Mas a maioria dos especialistas jurídicos acredita que também pode haver "intenção indireta", explica De Waal. Ou seja, deve ser evidente que a fome ocorrerá "no curso normal dos eventos" e que o perpetrador sabia disso, teve oportunidades de evitá-la e não o fez. Outro obstáculo legal relacionado à fome é a falta de precedentes e a questão de quais tribunais internacionais ou nacionais têm jurisdição sobre supostos criminosos de guerra.
Até alguns anos, a fome era frequentemente vista como uma questão de desenvolvimento ou humanitária, explica Blumenthal, do GRC. Mas agora mais atenção está sendo dada aos seus aspectos criminais.
"Tenho trabalhado nessa questão há alguns anos, e as coisas estão caminhando lentamente", admite Blumenthal, que estuda o assunto desde 2020. "Mas acho que a situação está mudando, e passos importantes foram dados nos últimos 10 anos."
Em 2018, o Conselho de Segurança da ONU aprovou por unanimidade a Resolução 2417, "condenando o uso da fome contra civis como método de guerra". Em 2019, o Estatuto de Roma foi alterado, classificando a fome como crime de guerra em conflitos armados não internacionais, não apenas internacionais. Também houve comissões de inquérito da ONU sobre os conflitos no Sudão do Sul e na Etiópia-Tigre, com foco específico na fome como crime de guerra, observa Blumenthal.

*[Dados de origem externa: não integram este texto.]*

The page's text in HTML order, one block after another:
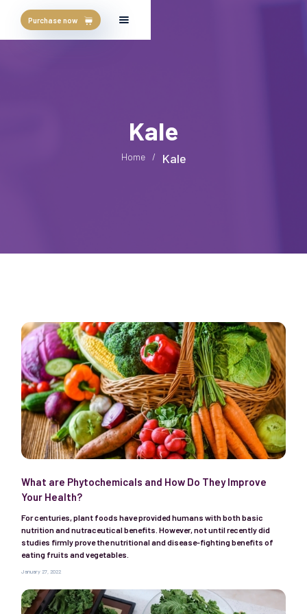
Purchase now
Kale
Home / Kale
What are Phytochemicals and How Do They Improve
Your Health?
For centuries, plant foods have provided humans with both basic
nutrition and nutraceutical benefits. However, not until recently did
studies firmly prove the nutritional and disease-fighting benefits of
eating fruits and vegetables.
January 27, 2022
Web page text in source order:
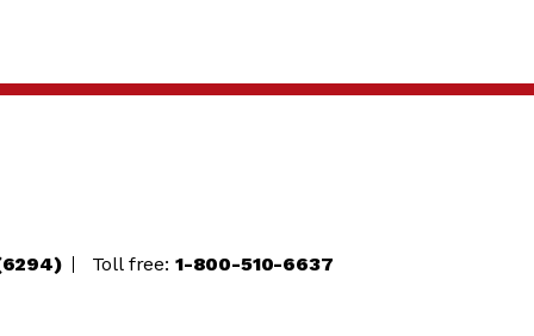
Toll free: 1-800-510-6637
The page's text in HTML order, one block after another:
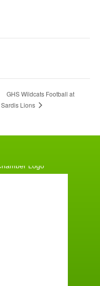
GHS Wildcats Football at
Sardis Lions
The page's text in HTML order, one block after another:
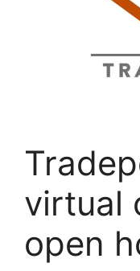
virtual
open

"Estamos vendo muito mais organizações internacionais e locais, juntamente com mecanismos de responsabilização, denunciando isso. E exemplos chocantes, como o caso em Gaza hoje, ampliaram muito a conscientização sobre esse crime", observa ele.
De fato, os mandados de prisão emitidos pelo TPI em novembro de 2024 contra o presidente israelense Benjamin Netanyahu e o ex-ministro da Defesa Yoav Gallant, que mencionam especificamente o crime de guerra de fome, são um "marco histórico", enfatiza Blumenthal. É a primeira vez que mandados internacionais são emitidos para a fome como um crime independente. O TPI também mantém uma investigação aberta sobre o Sudão, acrescenta.
"A questão certamente recebeu mais atenção nos últimos 10 anos", confirma De Waal. "Os marcos legais já estão em vigor. O que falta é vontade política para agir."
Ainda há desafios jurisdicionais, disse De Waal. "Mas estou confiante de que há muitos casos em que as condenações são possíveis. Tudo o que é necessário é levar os réus ao tribunal."
Blumenthal concorda. "Existem ideias equivocadas sobre isso, e muitas pessoas acreditam que [a fome] é uma parte inevitável da guerra", comenta. "Mas, em nossas investigações aprofundadas, é surpreendente a rapidez com que fica claro que, em muitas situações, uma estratégia deliberada pode ser identificada." Blumenthal está cautelosamente otimista de que aqueles que deliberadamente matam civis de fome em breve enfrentarão a justiça. "Essa é certamente a esperança", conclui. "É para isso que todos estamos trabalhando."